4Logical Vulnerabilities

JD Security has two theoretical foundations for logical vulnerabilities (welcome to discuss if there are any differences):

1) Unit testing and integration testing are still the best stages for discovering logical vulnerabilities, and they are superior to security testing approaches.

Because at this stage, R&D and QA testers have a better understanding of code logic and functionality, making it easier to discover logical vulnerabilities,

2) Utilizing IAST, logical vulnerabilities can be discovered through fuzzy testing in the CD phase.

In the aspect of testing abstraction, for web asset A and parameter P, the process of security testing is denoted as f, and IAST identification of logical vulnerabilities needs to be divided into three steps:

First step, determine the permission factor in parameter P (for the set of parameters, if fuzzy testing is performed on one of the parameters, it will result in a different f, then this parameter itself has permission restrictions, abbreviated as permission factor; otherwise, it is a non-permission factor, and non-permission factors may have logical vulnerabilities);

Second step, for the permission factor, conduct another round of fuzzy testing. The main purpose of this test is to determine whether there is a reentrancy restriction for this factor; if not, it is downgraded to a non-permission factor;

Third step, for a node A in the asset tree that has not passed the logical vulnerability test, perform a deep traversal of the link where this node is located in the asset tree, as there is a risk of vertical privilege.

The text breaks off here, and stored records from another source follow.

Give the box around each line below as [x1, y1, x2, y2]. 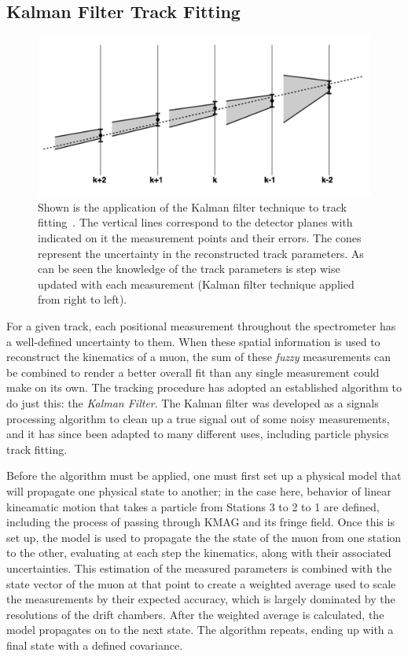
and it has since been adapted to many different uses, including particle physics [6, 426, 389, 442]
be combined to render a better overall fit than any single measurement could [6, 363, 380, 380]
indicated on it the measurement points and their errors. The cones [38, 230, 362, 246]
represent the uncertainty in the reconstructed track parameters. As [38, 245, 364, 261]
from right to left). [38, 291, 127, 308]
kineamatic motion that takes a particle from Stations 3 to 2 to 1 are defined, [6, 498, 380, 514]
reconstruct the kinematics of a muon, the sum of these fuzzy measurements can [6, 348, 391, 365]
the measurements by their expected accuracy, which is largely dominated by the [6, 591, 395, 607]

Three, IAST Research Recommendations

1, Do not make IAST into RASP or waf. The latter two are detection tools rather than tests; what IAST does is to identify paths or patterns.

2, Do not equate IAST with black-box testing. IAST itself is a technology that integrates the advantages of black-box and white-box testing and can do better than black-box testing.

3, Do not over-rely on the functional testing of QA, and fuzzy testing should be conducted. IAST has issues with code coverage, but QA testing actually cannot cover logical vulnerabilities, so fuzzy testing is needed to compensate for the shortcomings in unit testing and integration testing.

4, IAST can leave the vast majority of vulnerabilities offline.